The development of brain mapping (1909)

In the history of neuroscience, there has not been a single example as persuasive as the cytoarchitectonic map of the human brain. Korbinian Brodmann, a German neurologist, published his study in 1909 where he describes the dissociation of the cerebral cortex into 43 areas. He labeled his human map of the cortical area by a number between 1 and 52. His map is devoid of areas with the numbers 12-16 and 48-51 which was explained by Brodmann as the areas unidentifiable in the human cortex but well developed in other mammalian species. He utilized Nissl substance (cresyl violet) staining to divulge the distinct areal borders within the cortical sheet. His approach concluded that a particular anatomical structure corresponds to a particular function. In the 21st century, Brodmann’s map is still in use for localizing neuroimaging data obtained in the living human brain (Link 9)

The discovery of neurotransmitters (1921)

Neurotransmitters are the chemicals that allow neurotransmission. They are released from one neuron at the synaptic cleft, where they are accepted by a receptor on the next neuron.
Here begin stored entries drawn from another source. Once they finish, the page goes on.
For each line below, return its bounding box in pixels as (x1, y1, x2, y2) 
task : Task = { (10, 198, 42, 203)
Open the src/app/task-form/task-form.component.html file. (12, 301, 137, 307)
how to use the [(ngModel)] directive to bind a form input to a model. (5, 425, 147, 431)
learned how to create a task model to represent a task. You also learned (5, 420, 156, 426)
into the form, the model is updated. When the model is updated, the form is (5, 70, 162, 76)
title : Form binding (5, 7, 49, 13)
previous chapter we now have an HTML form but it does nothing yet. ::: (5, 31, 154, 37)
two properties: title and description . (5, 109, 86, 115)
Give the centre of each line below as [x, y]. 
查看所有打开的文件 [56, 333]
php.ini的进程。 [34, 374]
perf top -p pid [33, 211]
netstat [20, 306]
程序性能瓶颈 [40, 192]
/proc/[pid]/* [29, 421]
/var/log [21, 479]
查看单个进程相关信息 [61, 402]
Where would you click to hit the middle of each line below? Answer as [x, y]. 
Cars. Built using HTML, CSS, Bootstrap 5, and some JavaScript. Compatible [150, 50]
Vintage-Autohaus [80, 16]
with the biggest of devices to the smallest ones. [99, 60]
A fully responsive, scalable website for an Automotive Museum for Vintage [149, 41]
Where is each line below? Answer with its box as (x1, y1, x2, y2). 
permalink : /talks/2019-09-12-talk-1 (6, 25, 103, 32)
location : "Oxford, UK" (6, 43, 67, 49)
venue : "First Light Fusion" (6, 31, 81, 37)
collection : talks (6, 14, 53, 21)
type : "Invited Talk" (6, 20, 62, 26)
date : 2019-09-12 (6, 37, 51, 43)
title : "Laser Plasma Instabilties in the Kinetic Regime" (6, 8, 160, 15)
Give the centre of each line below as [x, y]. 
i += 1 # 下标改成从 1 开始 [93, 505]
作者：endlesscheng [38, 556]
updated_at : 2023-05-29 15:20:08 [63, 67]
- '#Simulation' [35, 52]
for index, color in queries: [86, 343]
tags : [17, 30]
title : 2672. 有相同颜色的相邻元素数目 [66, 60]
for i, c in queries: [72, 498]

Communication between the neurons is the foundation of brain function and is accomplished by the movement of neurotransmitters. In 1921, a German scientist Otto Loewi published his work on frogs describing the chemical transmission. He conducted several experiments to characterize the substance and concluded it to be Acetylcholine. He was awarded the Nobel Prize in 1936 for his contributions (Link 10).
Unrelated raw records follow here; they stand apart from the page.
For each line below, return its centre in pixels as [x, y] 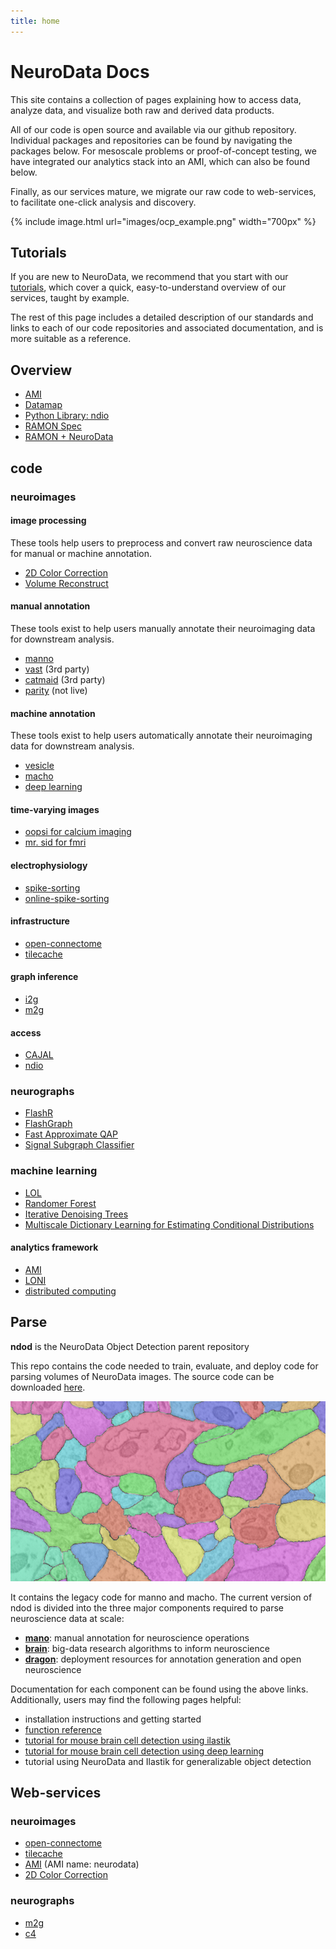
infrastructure [40, 921]
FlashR [38, 1113]
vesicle [39, 766]
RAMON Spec [53, 426]
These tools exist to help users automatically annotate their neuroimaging [161, 736]
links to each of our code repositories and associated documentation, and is [167, 328]
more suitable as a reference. [71, 339]
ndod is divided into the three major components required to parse [147, 1607]

The invention of electroencephalography (1929)

Electroencephalography (EEG) is an electrophysiological monitoring and recording of the electrical activity of the brain. Hans Berger, a German psychiatrist, recorded the first human electroencephalograms in 1924. He published his work in 1929 where he described EEG changes associated with attention and mental effort, and alterations in the EEG associated with cerebral injury. His basic observations were later confirmed by other scientists revealing the dramatic change in humans EEG patterns during a night’s sleep. This technique provided early insight into diagnoses of sleep disorders, epilepsy, brain tumours, strokes and encephalopathies and has since been improved upon by use of modern techniques such as MRI (Link 11).

The invention of the electron microscope (1931)

By the beginning of the 20th century, with the advancement of science and technology scientists were able to analyse some structures inside the cell using light microscopes. However, the limited resolution of the microscopes restricted the detailed study of the structures inside the cells. In 1931, German scientists Max Knoll and Ernst Ruska conquered the barrier by building the electron microscope (Link 12). An electron microscopic study of the Axo-somatic and axo-dendritic synapses of the cerebral cortex and several other made significant contributions in the understanding of the nervous system (Link 13). It also won Ernst Ruska the Nobel Prize in physics in 1986. 

The discovery of optogenetics

This is the latest and most exciting development in the field of Neuroscience. So far it has been used to identify specific neurons and networks like those in the amygdala that contribute to fear conditioning, to stimulate spiral ganglion in deaf mice and restoring auditory activity. Optogenetics is the use of light sensitive proteins to monitor and control living neurons which first attracted wide attention in 2005 (Link 14). This technique was investigated by several researchers but ultimately Karl Deisseroth, Edward Boyden and Gero Miesenböck have been recognised as pioneers in this field (Link 15). The uses of this technique could range from curing Parkinson’s disease and epilepsy, restoring vision, to further understanding and mapping of the brain and the central nervous system.